Look below for lines that hold the string "text" and copy each one.

BEGIN RECORDS FOR THE EXERCISE

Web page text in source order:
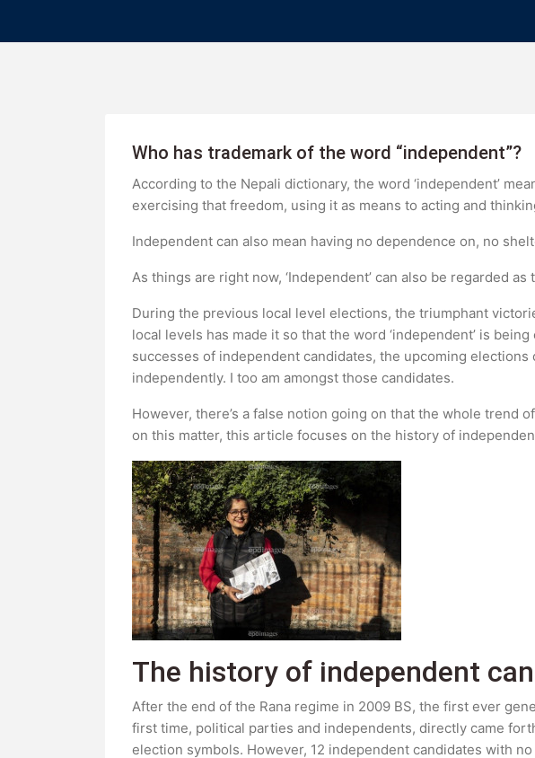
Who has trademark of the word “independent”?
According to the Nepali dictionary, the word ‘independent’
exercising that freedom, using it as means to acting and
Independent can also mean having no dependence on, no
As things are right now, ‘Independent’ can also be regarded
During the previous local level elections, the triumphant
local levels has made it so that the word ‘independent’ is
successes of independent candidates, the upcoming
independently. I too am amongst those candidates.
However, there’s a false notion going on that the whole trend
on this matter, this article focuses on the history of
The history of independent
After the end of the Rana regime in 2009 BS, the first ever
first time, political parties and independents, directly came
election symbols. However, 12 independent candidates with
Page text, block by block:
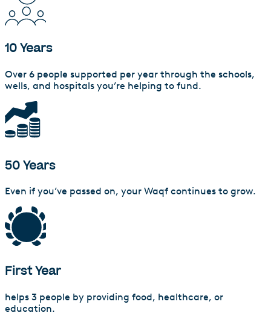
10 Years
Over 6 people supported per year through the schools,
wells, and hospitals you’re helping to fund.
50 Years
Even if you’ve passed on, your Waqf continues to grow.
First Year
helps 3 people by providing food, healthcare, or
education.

END RECORDS FOR THE EXERCISE

* **OUTPUT FOR THIS EXERCISE**
Web page text in source order:
Page text, block by block:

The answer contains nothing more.